ACTIVITY: Would you please write out each of the entries below exactly, omitting pictures?
- - - -
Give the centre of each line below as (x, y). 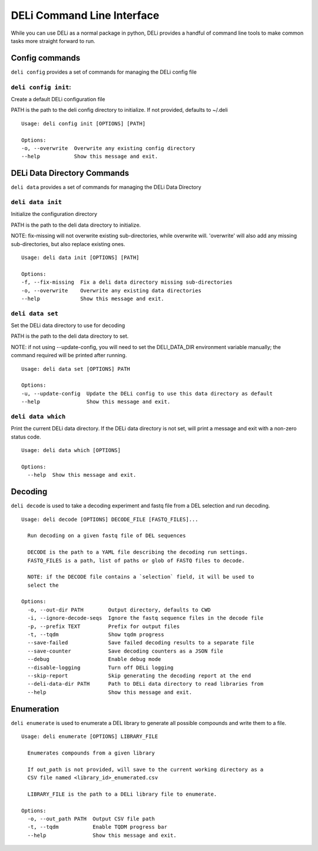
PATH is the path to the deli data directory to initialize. (76, 225)
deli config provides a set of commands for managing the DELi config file (104, 72)
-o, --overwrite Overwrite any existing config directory (108, 148)
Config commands (46, 58)
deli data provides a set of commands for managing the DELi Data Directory (106, 187)
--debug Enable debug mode (94, 659)
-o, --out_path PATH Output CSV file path (91, 819)
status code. (26, 437)
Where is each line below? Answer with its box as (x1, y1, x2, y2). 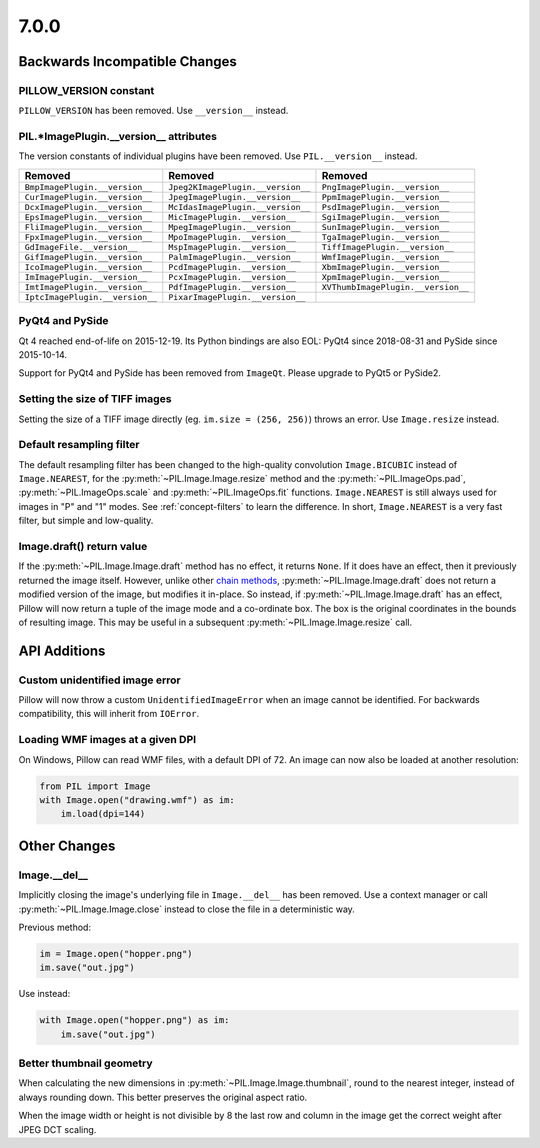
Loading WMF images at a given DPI (18, 733, 197, 747)
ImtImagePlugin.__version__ (24, 281, 153, 292)
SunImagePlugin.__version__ (321, 221, 450, 232)
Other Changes (18, 837, 116, 854)
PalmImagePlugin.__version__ (168, 251, 301, 262)
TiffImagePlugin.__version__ (321, 241, 455, 252)
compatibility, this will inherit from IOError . (18, 708, 200, 720)
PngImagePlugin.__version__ (321, 181, 450, 192)
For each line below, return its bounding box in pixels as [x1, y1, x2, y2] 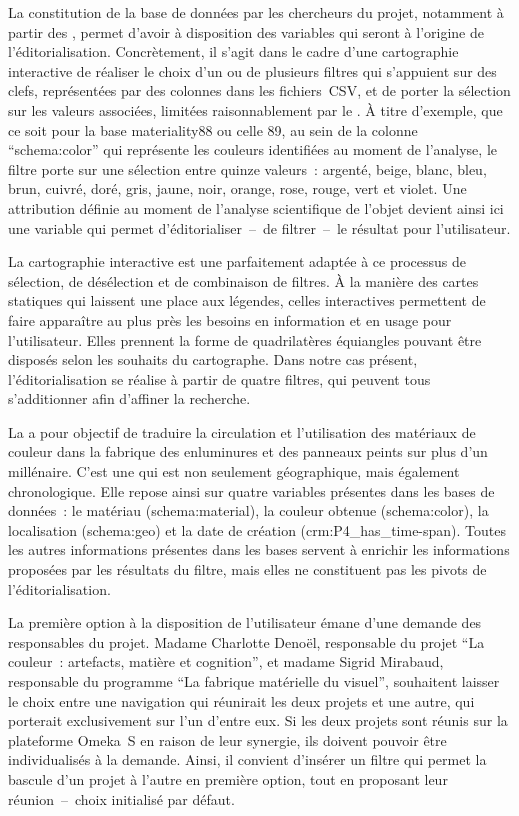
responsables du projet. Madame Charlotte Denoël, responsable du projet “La [8, 631, 485, 652]
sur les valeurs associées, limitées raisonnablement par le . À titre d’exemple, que [8, 99, 503, 120]
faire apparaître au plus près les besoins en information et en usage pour [8, 309, 452, 330]
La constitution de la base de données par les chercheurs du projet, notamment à [8, 2, 504, 22]
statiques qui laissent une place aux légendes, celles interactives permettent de [8, 290, 486, 311]
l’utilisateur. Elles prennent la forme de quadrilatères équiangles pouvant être [8, 329, 482, 350]
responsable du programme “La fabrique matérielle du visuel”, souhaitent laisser [8, 671, 500, 691]
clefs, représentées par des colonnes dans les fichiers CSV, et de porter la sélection [8, 80, 511, 101]
- - - -
THE ANSWER:
Give the centre of each line below as (x, y). 
PATH is the path to the deli data directory to initialize. (76, 225)
deli config provides a set of commands for managing the DELi config file (104, 72)
-o, --overwrite Overwrite any existing config directory (108, 148)
Config commands (46, 58)
deli data provides a set of commands for managing the DELi Data Directory (106, 187)
--debug Enable debug mode (94, 659)
-o, --out_path PATH Output CSV file path (91, 819)
status code. (26, 437)
Where is each line below? Answer with its box as (x1, y1, x2, y2). 
Loading WMF images at a given DPI (18, 733, 197, 747)
ImtImagePlugin.__version__ (24, 281, 153, 292)
SunImagePlugin.__version__ (321, 221, 450, 232)
Other Changes (18, 837, 116, 854)
PalmImagePlugin.__version__ (168, 251, 301, 262)
TiffImagePlugin.__version__ (321, 241, 455, 252)
compatibility, this will inherit from IOError . (18, 708, 200, 720)
PngImagePlugin.__version__ (321, 181, 450, 192)
For each line below, return its bounding box in pixels as [x1, y1, x2, y2] 
responsables du projet. Madame Charlotte Denoël, responsable du projet “La [8, 631, 485, 652]
sur les valeurs associées, limitées raisonnablement par le . À titre d’exemple, que [8, 99, 503, 120]
faire apparaître au plus près les besoins en information et en usage pour [8, 309, 452, 330]
La constitution de la base de données par les chercheurs du projet, notamment à [8, 2, 504, 22]
statiques qui laissent une place aux légendes, celles interactives permettent de [8, 290, 486, 311]
l’utilisateur. Elles prennent la forme de quadrilatères équiangles pouvant être [8, 329, 482, 350]
responsable du programme “La fabrique matérielle du visuel”, souhaitent laisser [8, 671, 500, 691]
clefs, représentées par des colonnes dans les fichiers CSV, et de porter la sélection [8, 80, 511, 101]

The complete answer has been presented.